ATR President Grover Norquist today urged Treasury Secretary Steve Mnuchin to index the calculation of capital gains taxes to inflation. As the letter notes, there are clear economic benefits, strong legal precedent, and historic congressional support for indexing capital gains taxes to inflation. A 1992 Office of Legal Counsel opinion on indexing capital gains to inflation can be found here.

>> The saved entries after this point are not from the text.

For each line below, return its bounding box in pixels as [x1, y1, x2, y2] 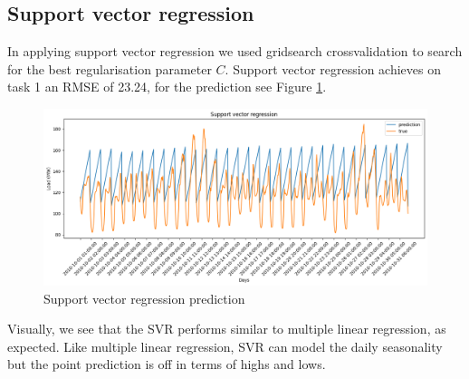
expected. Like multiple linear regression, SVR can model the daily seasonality [7, 336, 443, 355]
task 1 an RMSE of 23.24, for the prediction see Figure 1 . [7, 77, 327, 96]
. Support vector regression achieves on [225, 59, 441, 78]
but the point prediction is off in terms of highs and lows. [7, 355, 326, 374]
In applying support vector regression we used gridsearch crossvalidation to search [7, 42, 463, 61]
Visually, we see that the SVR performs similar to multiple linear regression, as [7, 319, 446, 338]
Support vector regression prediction [43, 288, 245, 307]
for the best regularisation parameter [7, 59, 212, 78]
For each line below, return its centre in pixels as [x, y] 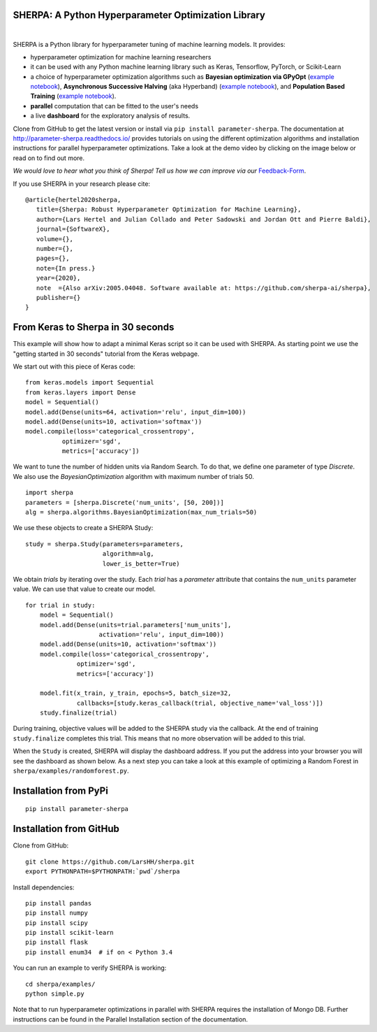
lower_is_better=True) [141, 564]
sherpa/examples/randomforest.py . [71, 771]
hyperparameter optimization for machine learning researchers [121, 57]
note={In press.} [66, 268]
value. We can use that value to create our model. [84, 589]
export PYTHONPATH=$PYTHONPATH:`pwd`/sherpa [103, 872]
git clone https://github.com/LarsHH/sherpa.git [110, 861]
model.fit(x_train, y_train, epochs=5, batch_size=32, [135, 693]
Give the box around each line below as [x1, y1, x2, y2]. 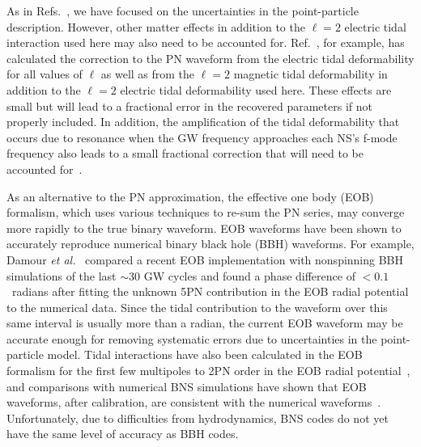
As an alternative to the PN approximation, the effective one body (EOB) [6, 188, 374, 205]
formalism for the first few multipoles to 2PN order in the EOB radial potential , [6, 362, 410, 379]
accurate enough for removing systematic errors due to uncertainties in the [6, 330, 377, 347]
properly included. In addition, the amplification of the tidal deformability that [6, 113, 400, 130]
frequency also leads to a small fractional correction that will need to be [6, 145, 364, 162]
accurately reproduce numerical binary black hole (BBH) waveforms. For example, [6, 235, 415, 252]
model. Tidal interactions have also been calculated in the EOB [47, 346, 363, 363]
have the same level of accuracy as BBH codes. [6, 425, 239, 442]

The full letter is below and can be found here:
January 23, 2018
Dear Secretary Mnuchin:
I urge you to use your authority to modify the calculation of capital gains taxes to include an inflation adjustment. There are clear economic benefits, strong legal precedent, and historic congressional support for indexing capital gains taxes to inflation.
President Trump and Congress passed a bold, pro-growth tax reform bill late last year. However, because of legislative constraints, the bill could not contain every tax cut that Republicans have campaigned on.

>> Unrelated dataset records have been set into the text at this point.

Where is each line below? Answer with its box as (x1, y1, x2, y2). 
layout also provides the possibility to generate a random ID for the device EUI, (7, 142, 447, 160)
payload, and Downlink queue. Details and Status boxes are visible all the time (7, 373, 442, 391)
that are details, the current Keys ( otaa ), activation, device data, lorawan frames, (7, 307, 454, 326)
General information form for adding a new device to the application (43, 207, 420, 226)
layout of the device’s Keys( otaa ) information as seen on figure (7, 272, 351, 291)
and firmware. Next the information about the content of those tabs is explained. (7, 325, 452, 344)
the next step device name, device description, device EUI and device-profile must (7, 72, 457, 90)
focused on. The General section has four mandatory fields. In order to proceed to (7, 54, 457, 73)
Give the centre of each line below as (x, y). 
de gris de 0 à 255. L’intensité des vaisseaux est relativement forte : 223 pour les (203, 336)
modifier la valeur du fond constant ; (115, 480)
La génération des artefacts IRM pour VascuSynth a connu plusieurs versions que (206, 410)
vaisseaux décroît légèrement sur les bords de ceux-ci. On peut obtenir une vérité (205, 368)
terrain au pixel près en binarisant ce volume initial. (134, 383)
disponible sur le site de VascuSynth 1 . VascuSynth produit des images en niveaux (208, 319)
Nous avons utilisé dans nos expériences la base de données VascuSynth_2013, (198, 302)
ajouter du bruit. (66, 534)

The next step should be Treasury delivering a significant tax cut by using its regulatory authority to add an inflation adjustment to the calculation of capital gains taxes. Treasury’s authority to enact this tax cut has been analyzed by lawyers Charles J. Cooper, Michael A. Carvin and Vincent Colatriano in a 1993 legal memo published in Virginia Tax Review, and again by Cooper and Colatriano in a 2012 legal memo published in the Harvard Journal of Law and Public Policy.
This tax cut would have a strong, positive effect on the economy and will benefit millions of Americans that invest in the stock market, or own a 401(k) or IRA. This tax cut would also not require a Congressional Budget Office (CBO) score and would not need to be voted on by Congress.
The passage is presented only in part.